- _Dataset entries_:
=== Begin Enclosure ===

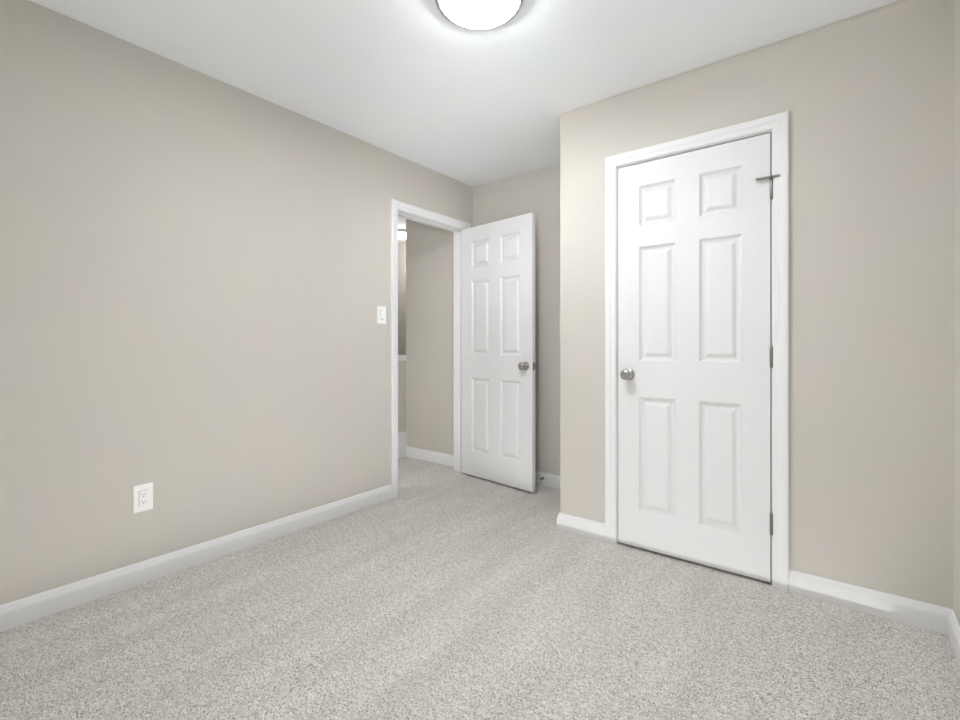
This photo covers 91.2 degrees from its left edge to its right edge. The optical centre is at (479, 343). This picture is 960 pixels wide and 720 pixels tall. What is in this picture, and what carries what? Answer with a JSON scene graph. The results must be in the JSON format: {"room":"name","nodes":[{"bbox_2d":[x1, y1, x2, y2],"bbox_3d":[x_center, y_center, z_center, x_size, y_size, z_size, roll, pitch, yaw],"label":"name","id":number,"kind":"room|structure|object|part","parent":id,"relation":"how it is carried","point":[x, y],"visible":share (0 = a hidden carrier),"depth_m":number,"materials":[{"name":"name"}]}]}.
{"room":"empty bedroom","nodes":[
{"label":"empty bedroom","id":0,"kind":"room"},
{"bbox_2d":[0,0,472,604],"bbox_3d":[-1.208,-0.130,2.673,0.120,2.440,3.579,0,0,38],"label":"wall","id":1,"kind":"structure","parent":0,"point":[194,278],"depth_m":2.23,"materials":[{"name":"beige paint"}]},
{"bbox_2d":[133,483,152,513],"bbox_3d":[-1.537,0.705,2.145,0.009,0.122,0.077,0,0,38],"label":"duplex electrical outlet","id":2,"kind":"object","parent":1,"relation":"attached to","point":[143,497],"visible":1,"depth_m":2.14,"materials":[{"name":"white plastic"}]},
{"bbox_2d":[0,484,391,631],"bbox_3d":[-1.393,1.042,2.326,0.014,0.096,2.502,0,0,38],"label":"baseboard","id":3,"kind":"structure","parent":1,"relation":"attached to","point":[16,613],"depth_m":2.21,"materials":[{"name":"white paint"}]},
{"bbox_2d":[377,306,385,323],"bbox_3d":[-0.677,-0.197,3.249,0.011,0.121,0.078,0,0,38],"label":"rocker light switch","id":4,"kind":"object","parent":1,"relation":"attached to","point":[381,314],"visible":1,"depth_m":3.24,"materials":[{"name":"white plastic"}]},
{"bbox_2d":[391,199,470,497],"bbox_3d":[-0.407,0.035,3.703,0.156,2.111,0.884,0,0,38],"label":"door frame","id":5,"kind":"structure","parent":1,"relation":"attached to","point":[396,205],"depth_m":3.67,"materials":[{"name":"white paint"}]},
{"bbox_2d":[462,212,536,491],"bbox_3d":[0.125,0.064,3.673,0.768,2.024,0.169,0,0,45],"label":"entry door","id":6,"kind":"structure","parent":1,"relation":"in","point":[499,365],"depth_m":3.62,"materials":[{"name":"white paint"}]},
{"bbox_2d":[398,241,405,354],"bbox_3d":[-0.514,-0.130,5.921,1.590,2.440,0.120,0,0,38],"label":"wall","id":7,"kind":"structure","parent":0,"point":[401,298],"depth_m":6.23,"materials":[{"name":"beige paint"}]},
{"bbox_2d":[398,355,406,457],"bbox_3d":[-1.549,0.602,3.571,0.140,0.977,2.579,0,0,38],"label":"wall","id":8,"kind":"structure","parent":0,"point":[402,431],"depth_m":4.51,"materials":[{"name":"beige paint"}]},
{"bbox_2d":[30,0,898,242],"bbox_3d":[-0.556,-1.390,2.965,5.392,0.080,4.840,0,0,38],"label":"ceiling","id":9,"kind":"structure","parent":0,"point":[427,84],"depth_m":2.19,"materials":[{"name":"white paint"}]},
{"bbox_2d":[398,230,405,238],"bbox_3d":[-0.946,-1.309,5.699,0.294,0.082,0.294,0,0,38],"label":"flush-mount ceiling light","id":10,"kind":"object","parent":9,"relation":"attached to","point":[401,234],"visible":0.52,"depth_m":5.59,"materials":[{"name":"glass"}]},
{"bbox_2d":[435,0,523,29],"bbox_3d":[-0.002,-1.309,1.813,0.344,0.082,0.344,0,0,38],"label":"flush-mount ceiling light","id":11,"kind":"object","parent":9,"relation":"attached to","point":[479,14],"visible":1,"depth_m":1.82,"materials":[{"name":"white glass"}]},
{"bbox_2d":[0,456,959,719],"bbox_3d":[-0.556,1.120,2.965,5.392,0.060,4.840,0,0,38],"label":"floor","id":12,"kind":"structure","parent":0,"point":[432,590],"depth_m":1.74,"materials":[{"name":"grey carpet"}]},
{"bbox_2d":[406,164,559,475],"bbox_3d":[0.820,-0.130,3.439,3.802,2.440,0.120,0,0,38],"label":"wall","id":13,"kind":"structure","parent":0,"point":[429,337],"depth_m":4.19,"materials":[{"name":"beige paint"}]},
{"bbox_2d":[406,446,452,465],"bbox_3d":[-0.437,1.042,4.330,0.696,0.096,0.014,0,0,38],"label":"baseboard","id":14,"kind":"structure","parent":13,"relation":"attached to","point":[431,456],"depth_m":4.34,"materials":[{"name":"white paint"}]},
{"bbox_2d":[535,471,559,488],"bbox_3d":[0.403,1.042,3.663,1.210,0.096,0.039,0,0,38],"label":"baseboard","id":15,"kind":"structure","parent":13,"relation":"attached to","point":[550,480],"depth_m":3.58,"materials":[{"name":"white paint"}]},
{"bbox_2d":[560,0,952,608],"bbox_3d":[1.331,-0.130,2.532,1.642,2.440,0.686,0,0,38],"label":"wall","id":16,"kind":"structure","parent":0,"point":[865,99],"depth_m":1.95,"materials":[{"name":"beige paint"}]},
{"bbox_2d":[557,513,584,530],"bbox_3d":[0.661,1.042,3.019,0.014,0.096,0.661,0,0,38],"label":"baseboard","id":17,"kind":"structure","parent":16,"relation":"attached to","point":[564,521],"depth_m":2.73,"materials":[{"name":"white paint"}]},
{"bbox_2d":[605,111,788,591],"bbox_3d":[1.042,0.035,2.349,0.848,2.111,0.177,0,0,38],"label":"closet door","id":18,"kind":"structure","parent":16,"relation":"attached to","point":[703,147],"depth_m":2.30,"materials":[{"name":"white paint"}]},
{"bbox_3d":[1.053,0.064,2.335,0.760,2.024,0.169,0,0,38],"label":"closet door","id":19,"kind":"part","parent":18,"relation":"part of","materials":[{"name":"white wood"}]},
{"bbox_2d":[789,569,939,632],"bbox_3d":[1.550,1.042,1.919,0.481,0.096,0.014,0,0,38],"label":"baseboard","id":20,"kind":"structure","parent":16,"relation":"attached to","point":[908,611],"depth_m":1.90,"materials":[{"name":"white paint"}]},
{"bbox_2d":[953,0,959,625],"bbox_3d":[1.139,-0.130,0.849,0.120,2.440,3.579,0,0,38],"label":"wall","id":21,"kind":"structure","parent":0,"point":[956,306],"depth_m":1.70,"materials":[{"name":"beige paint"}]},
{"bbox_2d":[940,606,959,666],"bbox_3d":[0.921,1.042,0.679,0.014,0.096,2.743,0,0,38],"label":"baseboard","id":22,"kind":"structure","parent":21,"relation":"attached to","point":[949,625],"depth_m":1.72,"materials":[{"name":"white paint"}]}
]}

=== End Enclosure ===

- _Exercise directions_: The lines to copy are those above that contain the string "empty".

- _Written answer_:
{"room":"empty bedroom","nodes":[
{"label":"empty bedroom","id":0,"kind":"room"},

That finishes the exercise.